What is required
Where a record contains a picture, omit the picture and repeat the rest exactly.

Items from a data source:
- - -
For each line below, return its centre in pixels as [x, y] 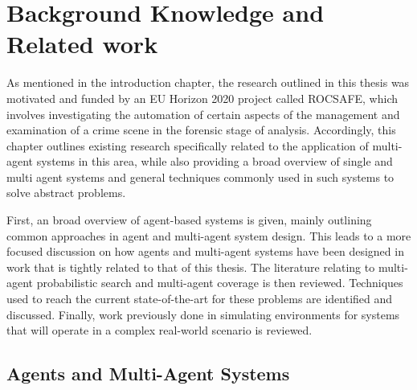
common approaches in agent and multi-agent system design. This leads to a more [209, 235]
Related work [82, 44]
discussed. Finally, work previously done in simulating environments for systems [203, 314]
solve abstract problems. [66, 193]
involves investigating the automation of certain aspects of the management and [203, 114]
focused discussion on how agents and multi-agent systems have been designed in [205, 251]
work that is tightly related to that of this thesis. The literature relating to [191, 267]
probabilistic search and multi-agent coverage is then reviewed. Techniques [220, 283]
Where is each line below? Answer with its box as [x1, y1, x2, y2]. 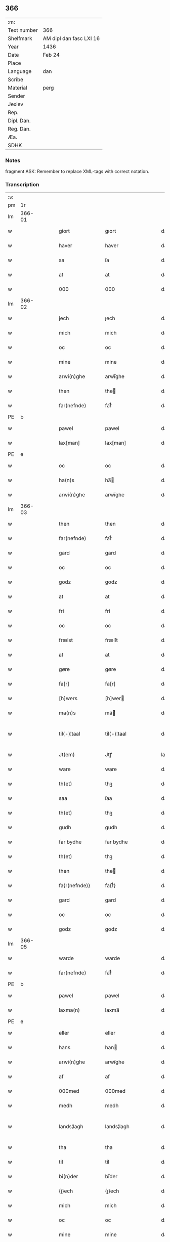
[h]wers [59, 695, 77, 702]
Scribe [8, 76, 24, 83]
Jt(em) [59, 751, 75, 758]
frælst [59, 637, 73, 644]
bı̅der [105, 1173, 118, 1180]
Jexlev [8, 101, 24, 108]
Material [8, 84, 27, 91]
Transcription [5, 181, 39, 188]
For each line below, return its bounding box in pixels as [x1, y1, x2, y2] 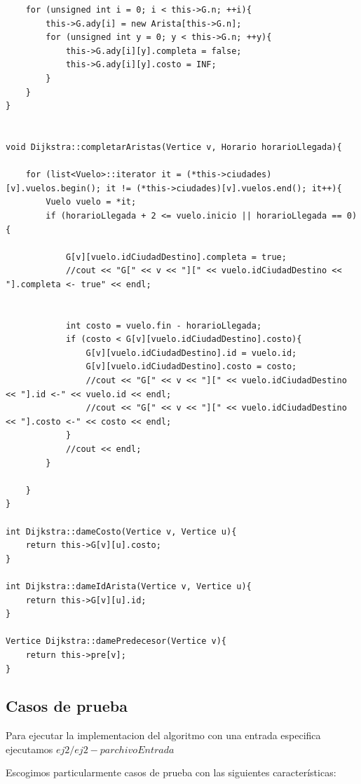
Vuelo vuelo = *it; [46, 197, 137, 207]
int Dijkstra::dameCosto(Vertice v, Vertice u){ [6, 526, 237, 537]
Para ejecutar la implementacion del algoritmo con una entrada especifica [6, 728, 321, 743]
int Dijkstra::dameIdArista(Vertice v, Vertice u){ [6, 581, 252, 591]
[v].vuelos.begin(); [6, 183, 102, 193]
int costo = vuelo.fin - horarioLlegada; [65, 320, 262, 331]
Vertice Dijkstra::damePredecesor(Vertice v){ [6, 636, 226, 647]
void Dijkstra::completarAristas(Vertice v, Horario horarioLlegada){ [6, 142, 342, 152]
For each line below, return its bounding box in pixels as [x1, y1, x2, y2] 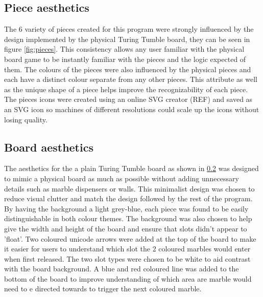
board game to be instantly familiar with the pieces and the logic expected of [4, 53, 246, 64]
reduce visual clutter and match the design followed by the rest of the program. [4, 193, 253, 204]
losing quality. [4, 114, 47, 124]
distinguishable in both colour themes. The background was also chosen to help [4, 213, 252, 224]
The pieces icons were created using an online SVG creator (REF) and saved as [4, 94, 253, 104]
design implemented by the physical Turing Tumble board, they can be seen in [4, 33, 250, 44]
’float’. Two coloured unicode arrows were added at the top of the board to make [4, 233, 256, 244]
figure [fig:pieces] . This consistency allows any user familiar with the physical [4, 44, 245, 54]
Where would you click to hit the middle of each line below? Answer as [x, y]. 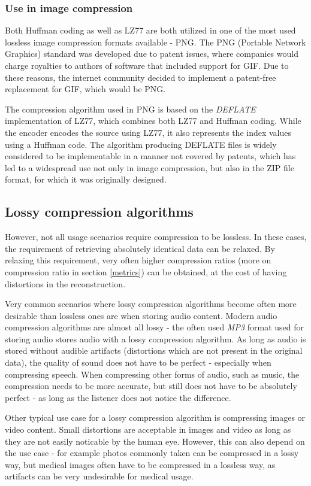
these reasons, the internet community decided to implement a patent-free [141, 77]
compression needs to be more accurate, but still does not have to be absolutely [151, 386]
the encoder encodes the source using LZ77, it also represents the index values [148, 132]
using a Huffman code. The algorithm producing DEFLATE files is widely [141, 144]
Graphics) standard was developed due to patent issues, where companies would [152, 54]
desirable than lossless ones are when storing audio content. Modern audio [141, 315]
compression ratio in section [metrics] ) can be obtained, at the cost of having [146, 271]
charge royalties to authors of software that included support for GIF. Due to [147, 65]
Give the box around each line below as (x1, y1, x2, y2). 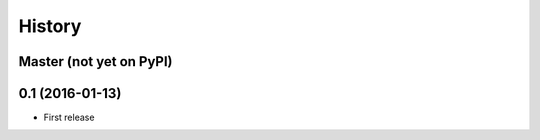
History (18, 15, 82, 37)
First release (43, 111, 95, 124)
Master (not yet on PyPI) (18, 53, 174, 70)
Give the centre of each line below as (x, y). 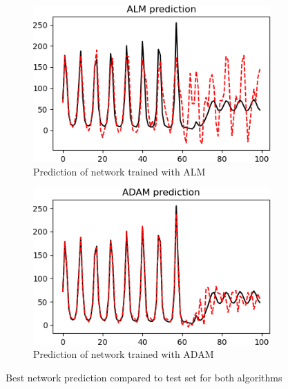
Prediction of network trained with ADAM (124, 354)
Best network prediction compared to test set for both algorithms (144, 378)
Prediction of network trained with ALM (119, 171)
- - -
Your response
For each line below, return its centre in pixels as [x, y] 
common approaches in agent and multi-agent system design. This leads to a more [209, 235]
Related work [82, 44]
discussed. Finally, work previously done in simulating environments for systems [203, 314]
solve abstract problems. [66, 193]
involves investigating the automation of certain aspects of the management and [203, 114]
focused discussion on how agents and multi-agent systems have been designed in [205, 251]
work that is tightly related to that of this thesis. The literature relating to [191, 267]
probabilistic search and multi-agent coverage is then reviewed. Techniques [220, 283]
Where is each line below? Answer with its box as [x1, y1, x2, y2]. 
[h]wers [59, 695, 77, 702]
Scribe [8, 76, 24, 83]
Jt(em) [59, 751, 75, 758]
frælst [59, 637, 73, 644]
bı̅der [105, 1173, 118, 1180]
Jexlev [8, 101, 24, 108]
Material [8, 84, 27, 91]
Transcription [5, 181, 39, 188]
For each line below, return its bounding box in pixels as [x1, y1, x2, y2] 
Vuelo vuelo = *it; [46, 197, 137, 207]
int Dijkstra::dameCosto(Vertice v, Vertice u){ [6, 526, 237, 537]
Para ejecutar la implementacion del algoritmo con una entrada especifica [6, 728, 321, 743]
int Dijkstra::dameIdArista(Vertice v, Vertice u){ [6, 581, 252, 591]
[v].vuelos.begin(); [6, 183, 102, 193]
int costo = vuelo.fin - horarioLlegada; [65, 320, 262, 331]
Vertice Dijkstra::damePredecesor(Vertice v){ [6, 636, 226, 647]
void Dijkstra::completarAristas(Vertice v, Horario horarioLlegada){ [6, 142, 342, 152]
For each line below, return its bounding box in pixels as [x1, y1, x2, y2] 
board game to be instantly familiar with the pieces and the logic expected of [4, 53, 246, 64]
reduce visual clutter and match the design followed by the rest of the program. [4, 193, 253, 204]
losing quality. [4, 114, 47, 124]
distinguishable in both colour themes. The background was also chosen to help [4, 213, 252, 224]
The pieces icons were created using an online SVG creator (REF) and saved as [4, 94, 253, 104]
design implemented by the physical Turing Tumble board, they can be seen in [4, 33, 250, 44]
’float’. Two coloured unicode arrows were added at the top of the board to make [4, 233, 256, 244]
figure [fig:pieces] . This consistency allows any user familiar with the physical [4, 44, 245, 54]
Where would you click to hit the middle of each line below? Answer as [x, y]. 
these reasons, the internet community decided to implement a patent-free [141, 77]
compression needs to be more accurate, but still does not have to be absolutely [151, 386]
the encoder encodes the source using LZ77, it also represents the index values [148, 132]
using a Huffman code. The algorithm producing DEFLATE files is widely [141, 144]
Graphics) standard was developed due to patent issues, where companies would [152, 54]
desirable than lossless ones are when storing audio content. Modern audio [141, 315]
compression ratio in section [metrics] ) can be obtained, at the cost of having [146, 271]
charge royalties to authors of software that included support for GIF. Due to [147, 65]
Give the box around each line below as (x1, y1, x2, y2). 
History (18, 15, 82, 37)
First release (43, 111, 95, 124)
Master (not yet on PyPI) (18, 53, 174, 70)
Give the centre of each line below as (x, y). 
Prediction of network trained with ADAM (124, 354)
Best network prediction compared to test set for both algorithms (144, 378)
Prediction of network trained with ALM (119, 171)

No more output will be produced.